O episódio do vigia que ateou fogo nas crianças de uma creche, em uma professora e em si mesmo aconteceu algumas semanas atrás e ainda mexe comigo. Demorei a escrever pois fiquei muito abalado.

O terrorismo, que costumamos ver por notícias de outros países, tem várias formas, motivos e origens. Mas cada vez mais vemos esse terror chegando em nosso país.

A maior covardia que observo nessas barbáries é quando o terrorista se mata junto. De certo moto, toda a esperança de justiça e até de vingança se perde, pelo menos para essa vida curta que temos.

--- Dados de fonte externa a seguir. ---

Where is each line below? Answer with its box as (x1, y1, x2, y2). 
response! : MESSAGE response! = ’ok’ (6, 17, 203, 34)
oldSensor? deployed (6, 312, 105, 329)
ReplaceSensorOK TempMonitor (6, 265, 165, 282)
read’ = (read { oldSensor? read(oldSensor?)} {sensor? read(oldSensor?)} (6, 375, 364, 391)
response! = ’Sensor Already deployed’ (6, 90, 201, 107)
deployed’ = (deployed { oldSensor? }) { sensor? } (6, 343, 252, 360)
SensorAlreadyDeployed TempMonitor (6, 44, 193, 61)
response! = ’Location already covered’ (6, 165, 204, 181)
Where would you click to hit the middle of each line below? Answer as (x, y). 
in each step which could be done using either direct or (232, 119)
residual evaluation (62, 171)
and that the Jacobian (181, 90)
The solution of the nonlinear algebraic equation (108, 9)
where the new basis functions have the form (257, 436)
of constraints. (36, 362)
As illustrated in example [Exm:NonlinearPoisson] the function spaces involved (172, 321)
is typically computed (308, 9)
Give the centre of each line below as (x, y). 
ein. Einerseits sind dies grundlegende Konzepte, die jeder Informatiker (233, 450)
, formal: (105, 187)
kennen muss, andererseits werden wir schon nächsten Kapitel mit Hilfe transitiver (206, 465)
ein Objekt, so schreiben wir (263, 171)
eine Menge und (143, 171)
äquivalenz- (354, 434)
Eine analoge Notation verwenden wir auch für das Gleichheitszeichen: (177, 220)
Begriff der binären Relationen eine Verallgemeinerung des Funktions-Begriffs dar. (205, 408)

O que vou falar a seguir talvez não seja “digno” de um pastor, mas fico indignado ao refletir sobre aquelas mães, que perderam seus filhos e nem puderam ver o algoz ser preso até o final de sua miserável vida, ou até mesmo gritar na cara dele um “desgraçado sem alma!”.

No meio dessa revolta eu me lembro da cruz de Cristo, a antítese do terrorismo!

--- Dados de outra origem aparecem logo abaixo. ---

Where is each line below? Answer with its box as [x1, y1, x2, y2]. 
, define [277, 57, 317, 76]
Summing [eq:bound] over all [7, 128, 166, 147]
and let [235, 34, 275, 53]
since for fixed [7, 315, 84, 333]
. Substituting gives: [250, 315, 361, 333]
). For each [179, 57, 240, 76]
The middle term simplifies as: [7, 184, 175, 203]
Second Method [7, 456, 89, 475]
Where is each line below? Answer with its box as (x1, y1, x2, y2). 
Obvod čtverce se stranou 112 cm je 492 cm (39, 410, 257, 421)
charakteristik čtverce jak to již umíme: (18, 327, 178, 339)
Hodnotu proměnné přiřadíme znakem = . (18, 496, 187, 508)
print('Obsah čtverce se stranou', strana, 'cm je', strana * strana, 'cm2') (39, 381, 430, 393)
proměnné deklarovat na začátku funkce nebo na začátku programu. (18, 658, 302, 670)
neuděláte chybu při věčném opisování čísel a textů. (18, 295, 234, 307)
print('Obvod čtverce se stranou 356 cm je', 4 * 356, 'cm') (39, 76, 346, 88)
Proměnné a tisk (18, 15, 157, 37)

Enquanto um terrorista é alguém que dá a própria vida, de forma covarde, para tirar dezenas de outras vidas, em Cristo temos alguém que se entregou para salvar milhares de outras pessoas.

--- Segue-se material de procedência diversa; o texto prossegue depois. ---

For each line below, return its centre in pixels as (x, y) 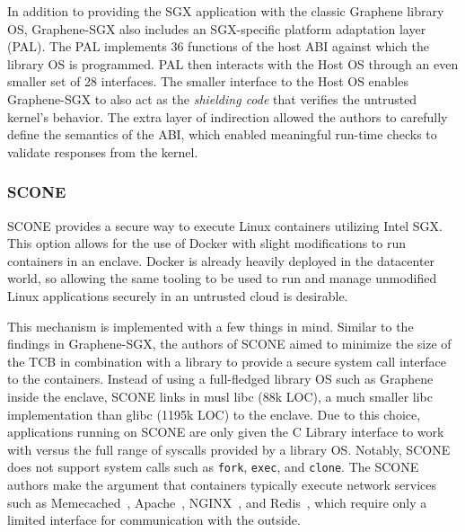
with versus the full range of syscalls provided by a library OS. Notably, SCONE (229, 449)
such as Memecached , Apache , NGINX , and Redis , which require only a (217, 502)
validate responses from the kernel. (103, 151)
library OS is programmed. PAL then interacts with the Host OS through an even (233, 63)
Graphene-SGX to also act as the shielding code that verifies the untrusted (212, 98)
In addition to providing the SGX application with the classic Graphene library (226, 11)
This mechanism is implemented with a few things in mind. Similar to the (211, 326)
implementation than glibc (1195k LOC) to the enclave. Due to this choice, (214, 414)

O sacrifício vicário de Jesus na cruz é o cerne da fé cristã. As boas novas ao ser humano. A esperança de justiça presente e, principalmente, vindoura.

O salário do pecado é a morte, mas Cristo não pecou: é o cordeiro sem mácula. Ao viver entre nós, para que a justiça divina fosse cumprida, ele não poderia morrer, pois não seria justo pagar por um erro que nunca cometeu. Mas por se entregar à morte, e morte de cruz, ele paga o preço que a morte requer de todos nós. Ele faz justiça pagando o mais alto preço para que o ser humano nunca mais precise desse salário eterno.

Por isso, ao ressuscitar, Jesus trás uma nova esperança para todos nós e recebe por mérito toda autoridade no céu e na terra. Autoridade para salvar e para julgar os vivos e os mortos no último dia.

A raiva que tenho quando vejo o terror é apagada pela alegria ao lembrar do sacrifício por amor. É a covardia sendo vencido pela coragem; a injustiça sendo derrotada pela justiça divina; o ódio sendo abraçado pelo amor!

O golpe final que a cruz de Cristo dá em todos nós é que, diferente daquelas crianças que nunca fizeram nada contra aquele terrorista, nós diariamente desprezamos o sacrifício de Cristo e optamos por uma vida sem ele.

Que a graça de Cristo, que é maior e mais forte que todo pecado, nos envolva até o dia do nosso encontro com ele!